Film tanrısı bayağı iyi davranıyor son zamanlarda bana, Pleasantville için 19 gün önce yazmışım, ondan sonra da Celda 211'i izledim ki Pleasantville'den çok daha iyi bir filmdi o ama onun için  bir şey yazmadım...içimde bir şeyler söyleme ihtiyacı doğması için filmin çok iyi olması yetmiyor, hem çok iyi olması hem de içimde mevzular açması gerekiyor.

Filmin adını yanlış koymuşlar yalnız, "requiem for a love" olmalıymış.

Erkekler daha duygusal. Böyle özetliyor erkek kahramanımız çok karışık bir konuyu:


2,5 sene önce bir yazıda kadınlar için şunları demişim ki hala sözümün arkasındayım:
Kainatın kadına biçtiği rol mucizelerin öznesi olmasıdır. Erkek bu mucizelere en fazla aracılık edebilir... bu mucizelere maruz kalır, şahit olur ancak erkek. Bu yüzden en büyük şairler hep erkeklerden çıkar.

Erkek aşka inanır, kadınsa aşka inandırılmaya inanır.
Kadının aşktan anladığı özel hissetmektir, erkeğin durumuysa daha karışıktır çünkü o mucizeye şahit olduğunu hissedendir. Erkek, mucizenin kendisinden daha çok etkilenir mucizeden. 

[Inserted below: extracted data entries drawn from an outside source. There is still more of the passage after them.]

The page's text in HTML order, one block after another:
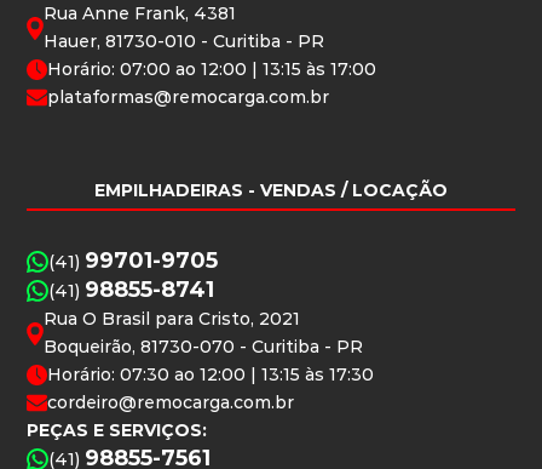
Rua Anne Frank, 4381
Hauer, 81730-010 - Curitiba - PR
Horário: 07:00 ao 12:00 | 13:15 às 17:00
plataformas@remocarga.com.br
EMPILHADEIRAS - VENDAS / LOCAÇÃO
(41) 99701-9705
(41) 98855-8741
Rua O Brasil para Cristo, 2021
Boqueirão, 81730-070 - Curitiba - PR
Horário: 07:30 ao 12:00 | 13:15 às 17:30
cordeiro@remocarga.com.br
PEÇAS E SERVIÇOS:
(41) 98855-7561
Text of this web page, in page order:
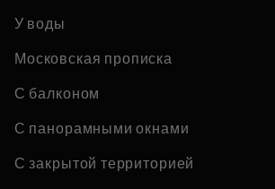
У воды
Московская прописка
С балконом
С панорамными окнами
С закрытой территорией
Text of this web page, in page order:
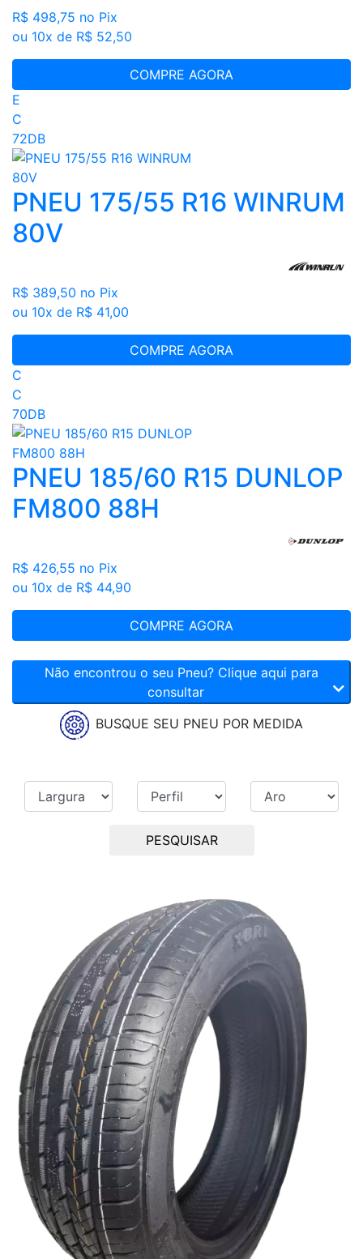
R$ 498,75 no Pix
ou 10x de R$ 52,50
COMPRE AGORA
E
C
72DB
PNEU 175/55 R16 WINRUM
80V
R$ 389,50 no Pix
ou 10x de R$ 41,00
COMPRE AGORA
C
C
70DB
PNEU 185/60 R15 DUNLOP
FM800 88H
R$ 426,55 no Pix
ou 10x de R$ 44,90
COMPRE AGORA
Não encontrou o seu Pneu? Clique aqui para
consultar
BUSQUE SEU PNEU POR MEDIDA
PESQUISAR
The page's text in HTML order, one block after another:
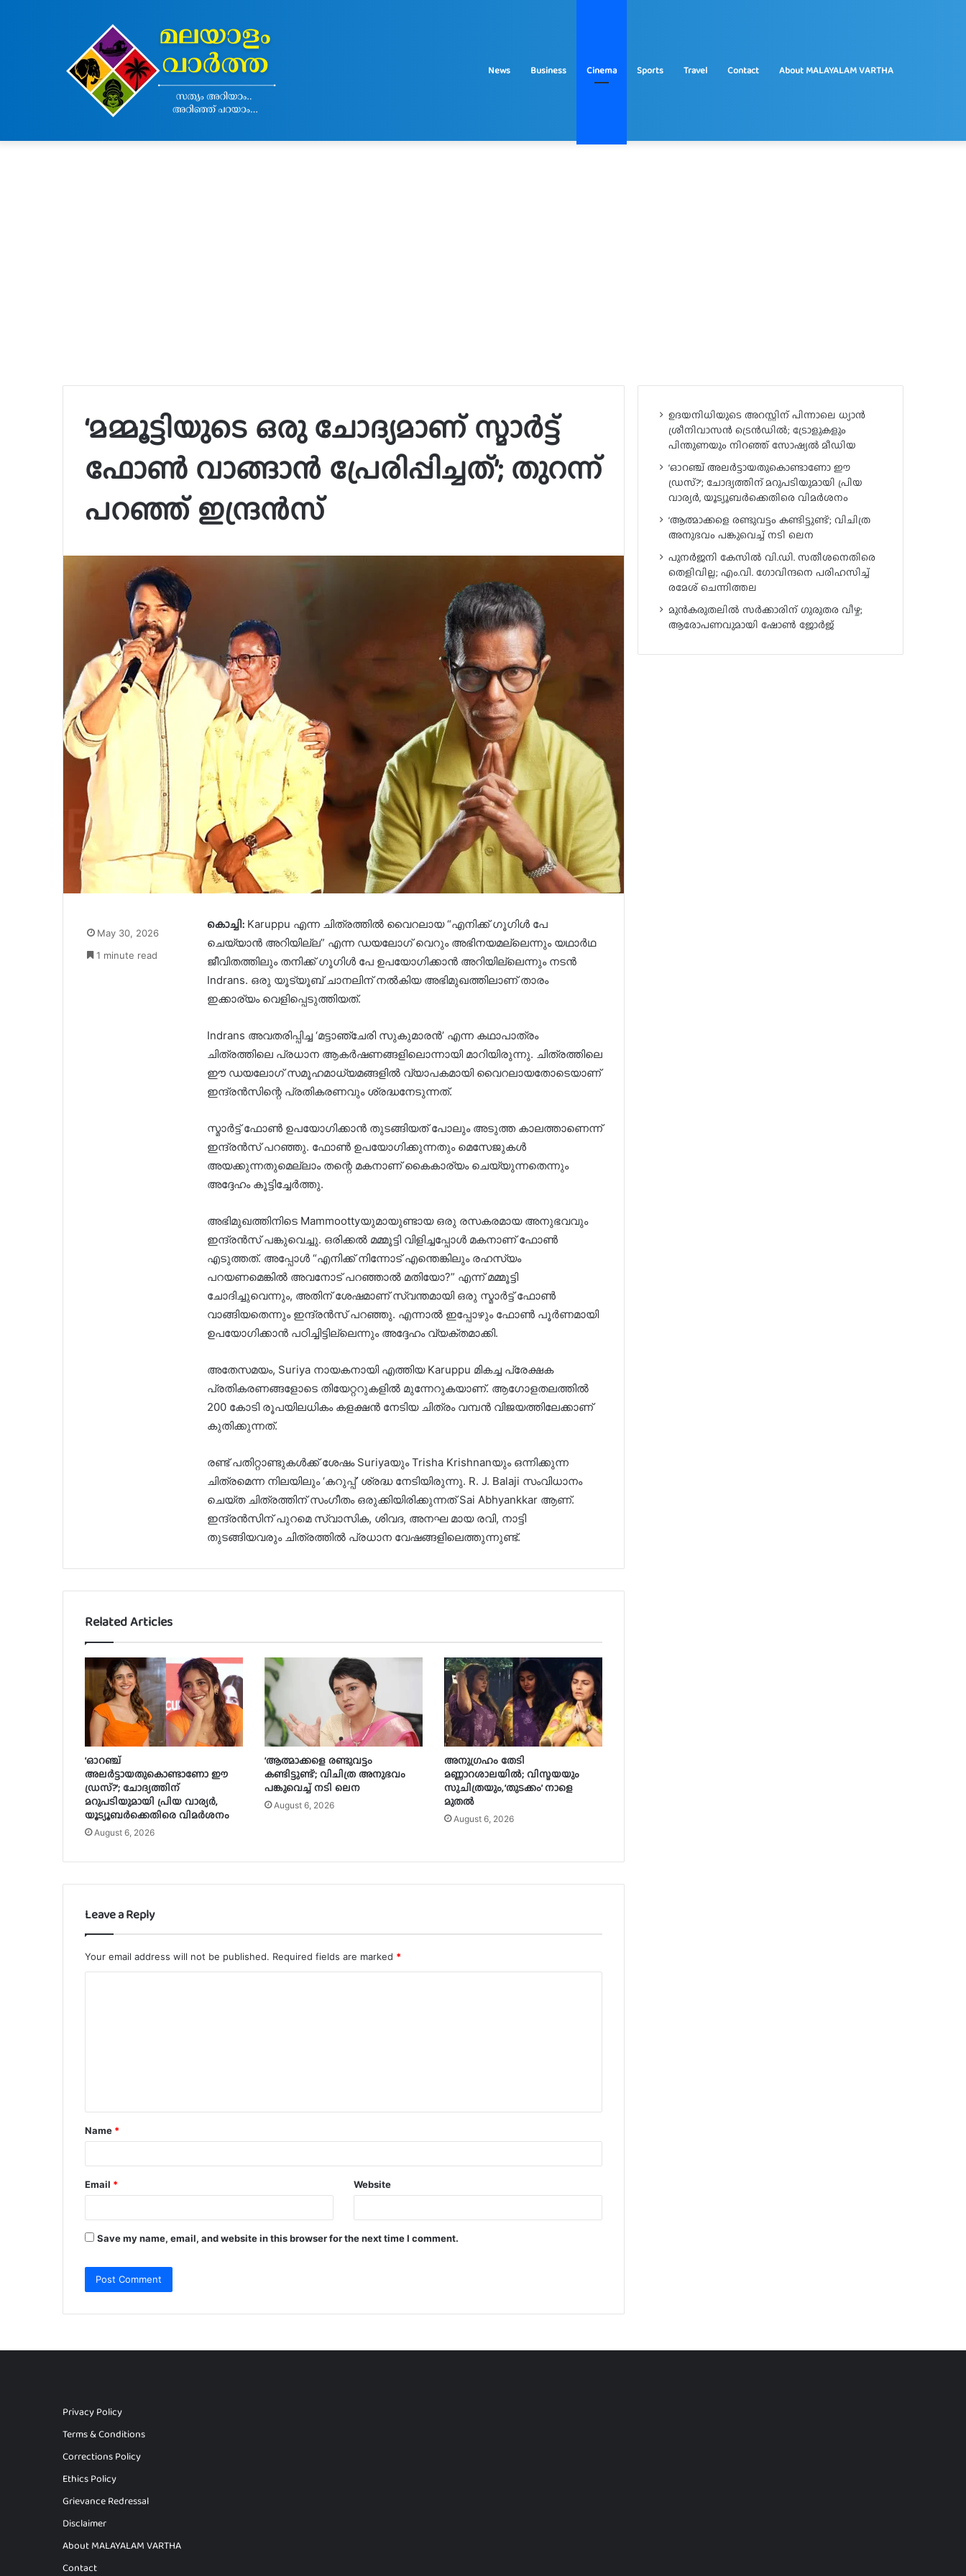
News Business Cinema Sports Travel Contact About MALAYALAM VARTHA
‘മമ്മൂട്ടിയുടെ ഒരു ചോദ്യമാണ് സ്മാർട്ട്
ഫോൺ വാങ്ങാൻ പ്രേരിപ്പിച്ചത്’; തുറന്ന്
പറഞ്ഞ് ഇന്ദ്രൻസ്
കൊച്ചി: Karuppu എന്ന ചിത്രത്തിൽ വൈറലായ “എനിക്ക് ഗൂഗിൾ പേ
ചെയ്യാൻ അറിയില്ല” എന്ന ഡയലോഗ് വെറും അഭിനയമല്ലെന്നും യഥാർഥ
ജീവിതത്തിലും തനിക്ക് ഗൂഗിൾ പേ ഉപയോഗിക്കാൻ അറിയില്ലെന്നും നടൻ
Indrans. ഒരു യൂട്യൂബ് ചാനലിന് നൽകിയ അഭിമുഖത്തിലാണ് താരം
ഇക്കാര്യം വെളിപ്പെടുത്തിയത്.
Indrans അവതരിപ്പിച്ച ‘മട്ടാഞ്ചേരി സുകുമാരൻ’ എന്ന കഥാപാത്രം
ചിത്രത്തിലെ പ്രധാന ആകർഷണങ്ങളിലൊന്നായി മാറിയിരുന്നു. ചിത്രത്തിലെ
ഈ ഡയലോഗ് സമൂഹമാധ്യമങ്ങളിൽ വ്യാപകമായി വൈറലായതോടെയാണ്
ഇന്ദ്രൻസിന്റെ പ്രതികരണവും ശ്രദ്ധനേടുന്നത്.
സ്മാർട്ട് ഫോൺ ഉപയോഗിക്കാൻ തുടങ്ങിയത് പോലും അടുത്ത കാലത്താണെന്ന്
ഇന്ദ്രൻസ് പറഞ്ഞു. ഫോൺ ഉപയോഗിക്കുന്നതും മെസേജുകൾ
അയക്കുന്നതുമെല്ലാം തന്റെ മകനാണ് കൈകാര്യം ചെയ്യുന്നതെന്നും
അദ്ദേഹം കൂട്ടിച്ചേർത്തു.
അഭിമുഖത്തിനിടെ Mammoottyയുമായുണ്ടായ ഒരു രസകരമായ അനുഭവവും
ഇന്ദ്രൻസ് പങ്കുവെച്ചു. ഒരിക്കൽ മമ്മൂട്ടി വിളിച്ചപ്പോൾ മകനാണ് ഫോൺ
എടുത്തത്. അപ്പോൾ “എനിക്ക് നിന്നോട് എന്തെങ്കിലും രഹസ്യം
പറയണമെങ്കിൽ അവനോട് പറഞ്ഞാൽ മതിയോ?” എന്ന് മമ്മൂട്ടി
ചോദിച്ചുവെന്നും, അതിന് ശേഷമാണ് സ്വന്തമായി ഒരു സ്മാർട്ട് ഫോൺ
വാങ്ങിയതെന്നും ഇന്ദ്രൻസ് പറഞ്ഞു. എന്നാൽ ഇപ്പോഴും ഫോൺ പൂർണമായി
ഉപയോഗിക്കാൻ പഠിച്ചിട്ടില്ലെന്നും അദ്ദേഹം വ്യക്തമാക്കി.
അതേസമയം, Suriya നായകനായി എത്തിയ Karuppu മികച്ച പ്രേക്ഷക
പ്രതികരണങ്ങളോടെ തിയേറ്ററുകളിൽ മുന്നേറുകയാണ്. ആഗോളതലത്തിൽ
200 കോടി രൂപയിലധികം കളക്ഷൻ നേടിയ ചിത്രം വമ്പൻ വിജയത്തിലേക്കാണ്
കുതിക്കുന്നത്.
രണ്ട് പതിറ്റാണ്ടുകൾക്ക് ശേഷം Suriyaയും Trisha Krishnanയും ഒന്നിക്കുന്ന
ചിത്രമെന്ന നിലയിലും ‘കറുപ്പ്’ ശ്രദ്ധ നേടിയിരുന്നു. R. J. Balaji സംവിധാനം
ചെയ്ത ചിത്രത്തിന് സംഗീതം ഒരുക്കിയിരിക്കുന്നത് Sai Abhyankkar ആണ്.
ഇന്ദ്രൻസിന് പുറമെ സ്വാസിക, ശിവദ, അനഘ മായ രവി, നാട്ടി
തുടങ്ങിയവരും ചിത്രത്തിൽ പ്രധാന വേഷങ്ങളിലെത്തുന്നുണ്ട്.
May 30, 2026
1 minute read
Related Articles
‘ഓറഞ്ച്
അലർട്ടായതുകൊണ്ടാണോ ഈ
ഡ്രസ്?’; ചോദ്യത്തിന്
മറുപടിയുമായി പ്രിയ വാര്യർ,
യൂട്യൂബർക്കെതിരെ വിമർശനം
August 6, 2026
‘ആത്മാക്കളെ രണ്ടുവട്ടം
കണ്ടിട്ടുണ്ട്’; വിചിത്ര അനുഭവം
പങ്കുവെച്ച് നടി ലെന
August 6, 2026
അനുഗ്രഹം തേടി
മണ്ണാറശാലയിൽ; വിസ്മയയും
സുചിത്രയും, ‘തുടക്കം’ നാളെ
മുതൽ
August 6, 2026
Leave a Reply
Your email address will not be published. Required fields are marked *
t
*
Name *
Email * Website
Save my name, email, and website in this browser for the next time I comment.
ഉദയനിധിയുടെ അറസ്റ്റിന് പിന്നാലെ ധ്യാൻ
ശ്രീനിവാസൻ ട്രെൻഡിൽ; ട്രോളുകളും
പിന്തുണയും നിറഞ്ഞ് സോഷ്യൽ മീഡിയ
‘ഓറഞ്ച് അലർട്ടായതുകൊണ്ടാണോ ഈ
ഡ്രസ്?’; ചോദ്യത്തിന് മറുപടിയുമായി പ്രിയ
വാര്യർ, യൂട്യൂബർക്കെതിരെ വിമർശനം
‘ആത്മാക്കളെ രണ്ടുവട്ടം കണ്ടിട്ടുണ്ട്’; വിചിത്ര
അനുഭവം പങ്കുവെച്ച് നടി ലെന
പുനർജനി കേസിൽ വി.ഡി. സതീശനെതിരെ
തെളിവില്ല; എം.വി. ഗോവിന്ദനെ പരിഹസിച്ച്
രമേശ് ചെന്നിത്തല
മുൻകരുതലിൽ സർക്കാരിന് ഗുരുതര വീഴ്ച;
ആരോപണവുമായി ഷോൺ ജോർജ്
Privacy Policy
Terms & Conditions
Corrections Policy
Ethics Policy
Grievance Redressal
Disclaimer
About MALAYALAM VARTHA
Contact

Film, bir kadın-erkek hikayesini muazzam bir gerçekçilikle anlatıyor, kamera da kadınla erkeğin tam ortasında duruyor, birine ötekinden 1 santim bile daha yakın değil. Alışılmadık biçimde yüzlere yapılan yakın çekimler hikaye örgüsüyle son derece uyumlu, yönetmen resmen duygulara yakın çekim yapmak istemiş, bu aşırı zor işin altından da alnının akıyla çıkmış. Bu haliyle hem çok başarılı bir psikolojik film hem de kadınla erkeğin birbirinden çok farklı biyolojik formasyonlarına dair ders niteliğinde. Yani dinlediğimiz hem iki kişinin hikayesidir hem de kadın milletiyle erkek milletinin hikayesi.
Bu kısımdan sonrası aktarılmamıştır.